Although there are several guidelines for defining AKI, it is generally regarded as a rapid decline in kidney function over only a period of days (42, 59). The pathology of AKI, particularly cisplatin-induced AKI (CDDP-AKI), is complex and consists of inflammation, vascular injury, oxidative stress, and proximal tubular injury. Mechanisms of proximal tubule injury are widely studied and include autophagy, DNA damage, mitochondrial dysfunction, and cell cycle dysregulation, pathways that converge on apoptotic and necrotic cell death. This ultimately leads to tissue damage followed by a decline in renal function as measured by serum creatinine (SCr) (28, 30, 34, 36, 38).

Although these processes have been well documented in animal models of cisplatin-induced AKI, what is known about these processes in humans is very limited. For one, AKI is often diagnosed using a criteria such as RIFLE that focuses more on clinical markers [namely glomerular filtration rate (GFR) and SCr] rather than pathology (43, 59). This is due to the fact that obtaining a kidney biopsy is an invasive procedure. Acute tubular necrosis (ATN) is often used as an indicator of AKI when biopsies are taken (46). In one study of kidney biopsies taken from patients who had AKI that was further exacerbated by nephrotoxicity, very little ATN was present in these biopsies (46). With animal models of cisplatin-induced AKI, there is a large amount of ATN. However, the lack of ATN in this biopsy study could be attributed to several confounding factors. For example, only a very small amount of kidney tissue was taken during biopsy and may not have accurately sampled the area where damage had occurred (46). This study sheds light on the fact that if patient biopsies were used to diagnose AKI, the severity of the AKI could be greatly underestimated. This study also indicates that with animal models of AKI, we can model the development of ATN that is seen in patients, although it may be a more severe form in animals (46).
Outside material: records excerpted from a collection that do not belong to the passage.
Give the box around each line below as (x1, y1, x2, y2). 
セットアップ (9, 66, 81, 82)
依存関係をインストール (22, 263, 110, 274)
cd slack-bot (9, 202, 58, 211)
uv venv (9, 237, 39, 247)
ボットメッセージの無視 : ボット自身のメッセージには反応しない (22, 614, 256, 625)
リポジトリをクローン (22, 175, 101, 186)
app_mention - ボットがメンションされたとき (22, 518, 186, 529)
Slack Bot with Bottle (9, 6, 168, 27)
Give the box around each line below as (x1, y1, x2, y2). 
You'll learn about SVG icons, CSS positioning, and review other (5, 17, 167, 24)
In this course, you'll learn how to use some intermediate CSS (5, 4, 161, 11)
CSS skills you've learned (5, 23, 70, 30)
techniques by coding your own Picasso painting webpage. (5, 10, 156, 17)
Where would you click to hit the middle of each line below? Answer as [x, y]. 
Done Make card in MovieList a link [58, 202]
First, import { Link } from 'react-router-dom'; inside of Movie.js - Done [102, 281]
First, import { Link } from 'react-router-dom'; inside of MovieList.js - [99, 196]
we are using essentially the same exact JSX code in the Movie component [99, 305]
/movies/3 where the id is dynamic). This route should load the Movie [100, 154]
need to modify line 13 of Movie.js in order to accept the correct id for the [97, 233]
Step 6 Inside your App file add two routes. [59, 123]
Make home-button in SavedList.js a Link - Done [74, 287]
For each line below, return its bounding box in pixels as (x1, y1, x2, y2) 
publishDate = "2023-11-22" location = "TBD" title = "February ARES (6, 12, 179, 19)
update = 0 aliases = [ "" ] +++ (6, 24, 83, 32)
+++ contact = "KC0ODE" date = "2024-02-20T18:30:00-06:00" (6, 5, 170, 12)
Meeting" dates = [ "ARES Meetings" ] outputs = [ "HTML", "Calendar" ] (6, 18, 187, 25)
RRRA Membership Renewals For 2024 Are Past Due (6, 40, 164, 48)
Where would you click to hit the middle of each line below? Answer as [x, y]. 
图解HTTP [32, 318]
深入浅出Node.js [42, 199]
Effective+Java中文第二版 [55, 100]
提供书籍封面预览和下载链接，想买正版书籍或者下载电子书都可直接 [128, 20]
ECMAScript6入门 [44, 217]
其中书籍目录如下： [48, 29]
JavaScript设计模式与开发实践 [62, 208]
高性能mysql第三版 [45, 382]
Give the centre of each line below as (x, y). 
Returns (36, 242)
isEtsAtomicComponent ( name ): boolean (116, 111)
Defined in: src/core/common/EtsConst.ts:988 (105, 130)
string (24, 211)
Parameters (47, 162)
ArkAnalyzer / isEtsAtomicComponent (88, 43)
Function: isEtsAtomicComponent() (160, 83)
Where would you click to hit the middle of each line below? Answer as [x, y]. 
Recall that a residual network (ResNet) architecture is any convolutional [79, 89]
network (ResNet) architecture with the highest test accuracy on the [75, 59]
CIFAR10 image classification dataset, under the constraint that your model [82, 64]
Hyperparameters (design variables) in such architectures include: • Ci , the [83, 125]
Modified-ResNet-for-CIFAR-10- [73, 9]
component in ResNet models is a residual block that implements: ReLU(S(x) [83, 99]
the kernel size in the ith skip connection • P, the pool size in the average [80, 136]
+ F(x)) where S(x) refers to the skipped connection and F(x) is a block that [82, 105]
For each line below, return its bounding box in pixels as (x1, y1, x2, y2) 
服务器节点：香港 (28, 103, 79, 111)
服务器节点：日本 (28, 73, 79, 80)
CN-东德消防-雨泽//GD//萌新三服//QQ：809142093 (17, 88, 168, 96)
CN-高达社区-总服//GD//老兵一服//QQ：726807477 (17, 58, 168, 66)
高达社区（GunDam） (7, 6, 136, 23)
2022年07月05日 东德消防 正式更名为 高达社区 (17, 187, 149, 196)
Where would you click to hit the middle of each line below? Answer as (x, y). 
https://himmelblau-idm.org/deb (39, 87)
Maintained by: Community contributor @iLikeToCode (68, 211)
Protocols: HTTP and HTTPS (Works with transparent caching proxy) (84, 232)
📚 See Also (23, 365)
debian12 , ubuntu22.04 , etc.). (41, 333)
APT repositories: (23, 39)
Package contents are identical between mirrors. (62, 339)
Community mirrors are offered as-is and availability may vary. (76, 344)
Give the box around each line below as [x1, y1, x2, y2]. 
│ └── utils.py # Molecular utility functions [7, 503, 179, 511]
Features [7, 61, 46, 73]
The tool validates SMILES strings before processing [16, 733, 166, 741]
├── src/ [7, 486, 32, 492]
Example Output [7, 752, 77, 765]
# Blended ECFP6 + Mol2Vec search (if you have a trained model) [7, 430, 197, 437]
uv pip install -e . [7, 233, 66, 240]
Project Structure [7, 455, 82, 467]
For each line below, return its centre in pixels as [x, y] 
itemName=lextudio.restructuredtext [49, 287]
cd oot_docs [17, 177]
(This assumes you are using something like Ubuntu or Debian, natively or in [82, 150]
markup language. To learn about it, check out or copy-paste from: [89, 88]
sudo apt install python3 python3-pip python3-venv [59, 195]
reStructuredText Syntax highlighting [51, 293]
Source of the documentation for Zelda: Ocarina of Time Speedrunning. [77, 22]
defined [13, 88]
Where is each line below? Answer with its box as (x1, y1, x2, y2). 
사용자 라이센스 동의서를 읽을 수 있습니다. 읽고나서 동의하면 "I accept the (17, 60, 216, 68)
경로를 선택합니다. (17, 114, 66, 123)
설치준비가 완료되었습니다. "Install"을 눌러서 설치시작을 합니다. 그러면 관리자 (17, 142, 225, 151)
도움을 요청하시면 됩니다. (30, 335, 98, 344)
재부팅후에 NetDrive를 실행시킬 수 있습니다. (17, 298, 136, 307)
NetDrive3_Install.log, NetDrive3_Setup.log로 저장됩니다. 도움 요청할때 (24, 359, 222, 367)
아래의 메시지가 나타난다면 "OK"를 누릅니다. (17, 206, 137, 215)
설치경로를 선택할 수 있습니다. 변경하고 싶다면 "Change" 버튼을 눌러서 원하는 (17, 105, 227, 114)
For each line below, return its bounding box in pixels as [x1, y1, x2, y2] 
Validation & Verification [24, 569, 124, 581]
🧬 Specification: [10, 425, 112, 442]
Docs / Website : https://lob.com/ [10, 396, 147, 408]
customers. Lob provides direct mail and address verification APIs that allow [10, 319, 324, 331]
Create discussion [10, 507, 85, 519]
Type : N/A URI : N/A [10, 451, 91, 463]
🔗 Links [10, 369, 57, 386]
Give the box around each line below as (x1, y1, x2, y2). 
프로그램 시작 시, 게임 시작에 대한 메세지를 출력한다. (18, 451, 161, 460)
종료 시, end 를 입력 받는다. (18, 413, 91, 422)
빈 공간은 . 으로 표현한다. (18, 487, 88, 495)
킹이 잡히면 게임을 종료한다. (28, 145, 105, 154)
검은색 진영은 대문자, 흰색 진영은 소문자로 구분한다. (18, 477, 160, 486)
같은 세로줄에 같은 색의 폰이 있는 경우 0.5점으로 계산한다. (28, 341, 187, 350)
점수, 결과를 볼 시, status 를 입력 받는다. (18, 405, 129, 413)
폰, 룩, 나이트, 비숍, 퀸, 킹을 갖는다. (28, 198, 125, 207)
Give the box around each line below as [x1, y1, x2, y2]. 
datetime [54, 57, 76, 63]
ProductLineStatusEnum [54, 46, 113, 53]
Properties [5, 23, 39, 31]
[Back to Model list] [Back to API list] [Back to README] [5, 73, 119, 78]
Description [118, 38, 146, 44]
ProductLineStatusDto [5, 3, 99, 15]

Generally speaking, patients diagnosed with AKI have poor prognoses. Ten to 15 percent of patients with AKI will require dialysis, which is costly and does not ameliorate the damage to the kidney (34, 58, 61, 62). In addition, patients with AKI have a 50% mortality rate (8, 61, 62). Large-scale longitudinal studies have indicated that patients who sustain an AKI episode are also more likely to develop long-term adverse outcomes, namely chronic kidney disease (CKD) (6, 7, 15, 37).

The likelihood of developing CKD after AKI increases with the severity of AKI sustained, as well as multiple occurrences of AKI (7, 10, 15, 20). It is estimated that there are 600,000 new cases of AKI each year, and ∼20% of these patients will develop CKD in as little as 18–24 mo (13). CKD is a progressive kidney disease that is marked by a gradual decline in kidney function, proteinuria, and development of both interstitial and glomerular fibrosis (55). The prognoses for CKD, much like AKI, are adverse. Patients with CKD may require dialysis, and the death rate from CKD alone is 400 people per million per year in the US (55). Other studies have indicated that not only does AKI increase a patient’s likelihood of developing CKD but that AKI can progress to CKD (6, 7). Animal models of AKI have shown that there is irreversible damage to peritubular capillaries and that AKI can trigger prolonged inflammation even after SCr returns to baseline levels (15, 67). This long-term inflammation is one of the factors contributing to the development of renal fibrosis.

Of the deaths related to AKI, ∼19% can be attributed to CDDP-AKI, making it a major health problem (34, 58). With regard to CKD, there are few studies that look specifically at the development of CKD after CDDP-AKI. However, a case report from Sasaki et al. (47) documented two cases of permanent renal failure in patients who had undergone cisplatin treatment for esophageal cancer. In this case study, two males in their mid-60s received 80 mg/m2 cisplatin as part of neoadjuvant therapy. Treatment with cisplatin was followed by a severe peak in SCr that required immediate hemodialysis (47). A kidney biopsy revealed mild glomerulosclerosis, mild interstitial infiltration of lymphocytes, and the presence of interstitial fibrosis (47). These pathologies are indicative of CKD. However, data on the development of CKD are clouded by the fact that adult patients may have risk factors that predispose them to the development of CKD. These risk factors include diabetes, hypertension, other cardiovascular diseases, and smoking (18). In this case study, one of the patients was also suffering from congestive heart failure at the time of biopsy (47).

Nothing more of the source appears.